Department of Otorhinolaryngology, Ghent University Hospital, Ghent, Belgium.
Department of Neurosurgery, Ghent University Hospital, Ghent, Belgium.
Rhinology. 2018 Jun 1;56(2):178-182. doi: 10.4193/Rhin17.078.
Chronic sphenoid sinusitis refractory to both medical therapy and sphenoidotomy requires a more extended intervention based on the principles of salvage surgery. Our aim is to describe the sphenoid drill out technique as a sphenoid salvage intervention and to outline its implications on clinical outcome and quality of life.
12 patients with chronic sphenoiditis undergoing a sphenoid drill out procedure were examined by nasal endoscopy preoperatively and postoperatively for one year. Preoperative and postoperative quality of life questionnaires (RSOM-31 and SF-36) were obtained.

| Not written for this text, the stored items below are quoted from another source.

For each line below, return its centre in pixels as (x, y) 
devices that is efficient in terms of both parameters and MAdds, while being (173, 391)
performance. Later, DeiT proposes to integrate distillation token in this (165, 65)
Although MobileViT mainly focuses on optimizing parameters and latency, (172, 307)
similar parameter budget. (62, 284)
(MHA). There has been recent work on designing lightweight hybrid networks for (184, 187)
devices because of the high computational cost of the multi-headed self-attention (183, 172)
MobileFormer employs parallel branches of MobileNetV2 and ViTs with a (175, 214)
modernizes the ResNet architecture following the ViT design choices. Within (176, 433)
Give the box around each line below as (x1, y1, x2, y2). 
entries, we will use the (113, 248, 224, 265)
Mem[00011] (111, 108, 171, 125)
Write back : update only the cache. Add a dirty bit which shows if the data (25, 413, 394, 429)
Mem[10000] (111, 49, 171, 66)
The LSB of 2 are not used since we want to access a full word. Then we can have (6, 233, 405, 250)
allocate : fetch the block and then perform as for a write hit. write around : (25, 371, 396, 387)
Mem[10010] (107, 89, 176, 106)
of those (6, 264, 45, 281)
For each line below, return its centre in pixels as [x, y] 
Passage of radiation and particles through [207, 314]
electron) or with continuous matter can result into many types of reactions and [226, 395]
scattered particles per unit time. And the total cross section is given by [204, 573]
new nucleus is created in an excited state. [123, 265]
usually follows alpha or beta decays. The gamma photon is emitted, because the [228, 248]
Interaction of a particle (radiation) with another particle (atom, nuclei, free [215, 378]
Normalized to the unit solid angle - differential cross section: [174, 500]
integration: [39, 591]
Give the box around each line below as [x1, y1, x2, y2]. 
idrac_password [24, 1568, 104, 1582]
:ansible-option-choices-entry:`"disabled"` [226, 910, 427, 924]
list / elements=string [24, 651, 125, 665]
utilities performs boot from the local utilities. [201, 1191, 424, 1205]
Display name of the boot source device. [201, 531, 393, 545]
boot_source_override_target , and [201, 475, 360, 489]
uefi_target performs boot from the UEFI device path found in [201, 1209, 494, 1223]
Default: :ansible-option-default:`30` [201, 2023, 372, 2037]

All but one patient had a completely patent neostium without scar formation. No major complications occurred after this procedure. All patients reported at least an improvement of their symptoms, 50% of patients were even symptom free at one year after surgery. The median postoperative RSOM-31 score was significantly lower than the preoperative score. Both the physical component summary (PCS) and the mental component summary (MCS) of the SF-36 score improved significantly. None of the patients needed a revision procedure.
Sphenoid drill out is a safe and effective technique with a high success rate. In patients with chronic sphenoid sinusitis refractory to medical therapy and surgery it could be a valid alternative to revision sphenoidotomy.

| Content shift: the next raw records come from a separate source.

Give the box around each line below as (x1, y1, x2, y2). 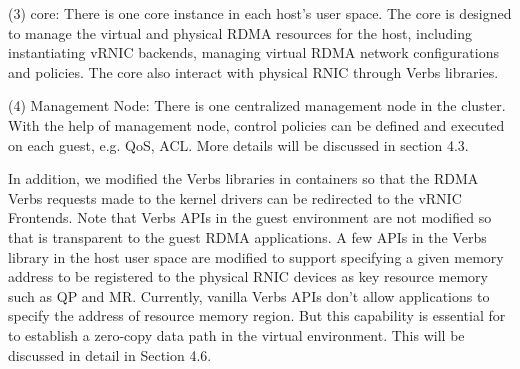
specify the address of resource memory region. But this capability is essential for (8, 305, 506, 326)
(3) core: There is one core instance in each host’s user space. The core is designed (8, 3, 512, 23)
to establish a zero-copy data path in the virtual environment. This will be (8, 324, 465, 345)
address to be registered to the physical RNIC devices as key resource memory (8, 266, 488, 287)
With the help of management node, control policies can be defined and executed (8, 114, 505, 135)
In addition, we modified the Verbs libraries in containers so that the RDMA (8, 168, 479, 189)
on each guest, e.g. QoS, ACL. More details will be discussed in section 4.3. (8, 134, 469, 155)
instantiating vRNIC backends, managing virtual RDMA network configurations (8, 42, 499, 63)
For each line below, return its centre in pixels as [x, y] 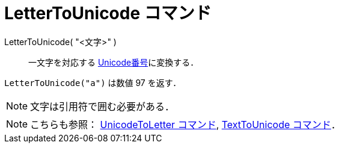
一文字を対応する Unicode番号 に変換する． [114, 62]
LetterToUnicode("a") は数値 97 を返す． [93, 82]
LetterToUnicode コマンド [108, 13]
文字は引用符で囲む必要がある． [102, 106]
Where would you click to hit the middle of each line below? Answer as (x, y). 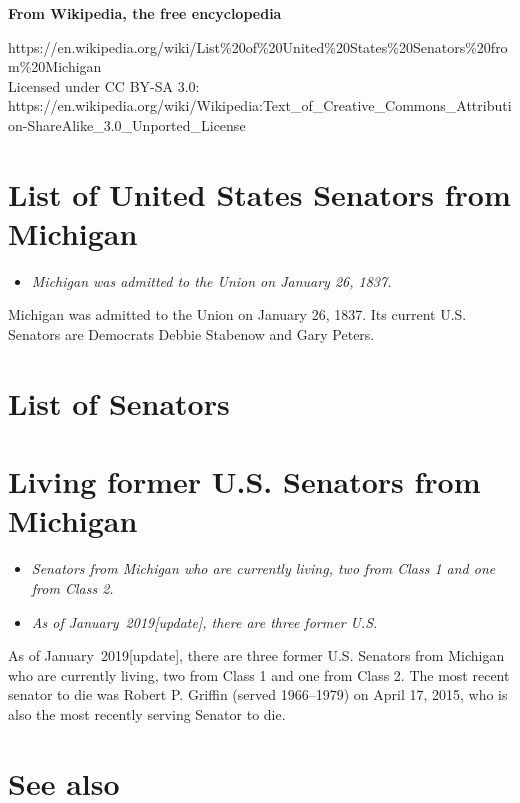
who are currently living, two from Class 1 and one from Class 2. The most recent (259, 674)
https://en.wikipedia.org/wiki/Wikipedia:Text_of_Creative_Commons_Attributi (260, 105)
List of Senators (119, 402)
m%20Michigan (55, 66)
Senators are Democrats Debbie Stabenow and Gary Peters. (191, 334)
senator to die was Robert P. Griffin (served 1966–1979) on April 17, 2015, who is (258, 694)
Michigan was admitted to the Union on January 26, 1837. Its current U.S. (237, 314)
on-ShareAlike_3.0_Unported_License (127, 124)
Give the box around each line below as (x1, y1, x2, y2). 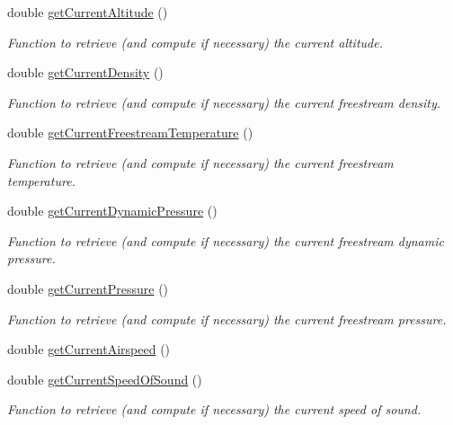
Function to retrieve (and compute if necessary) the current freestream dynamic (7, 231, 444, 250)
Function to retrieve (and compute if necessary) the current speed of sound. (7, 400, 422, 419)
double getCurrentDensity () (7, 63, 164, 82)
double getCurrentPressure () (7, 279, 169, 297)
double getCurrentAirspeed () (7, 340, 171, 359)
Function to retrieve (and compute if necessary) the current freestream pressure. (7, 309, 447, 328)
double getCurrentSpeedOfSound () (7, 369, 202, 388)
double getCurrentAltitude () (7, 3, 168, 21)

慢性蝶窦炎经药物治疗和蝶窦切开术均无效,需要根据挽救性手术的原则进行更广泛的干预。我们旨在描述蝶窦钻削技术作为一种蝶窦挽救性干预措施,并概述其对临床结果和生活质量的影响。
对 12 例慢性蝶窦炎患者行蝶窦钻削术,术前和术后 1 年进行鼻内镜检查。获得术前和术后生活质量问卷(RSOM-31 和 SF-36)。
除 1 例患者外,所有患者的新鼻口均完全通畅,无瘢痕形成。该手术后无重大并发症发生。所有患者均报告症状至少有所改善,50%的患者在手术后 1 年时甚至无症状。术后 RSOM-31 评分中位数明显低于术前评分。SF-36 评分的生理成分综合评分(PCS)和心理成分综合评分(MCS)均显著提高。无患者需要再次手术。
蝶窦钻削术是一种安全有效的技术,成功率高。对于药物治疗和手术无效的慢性蝶窦炎患者,它可能是修正性蝶窦切开术的有效替代方法。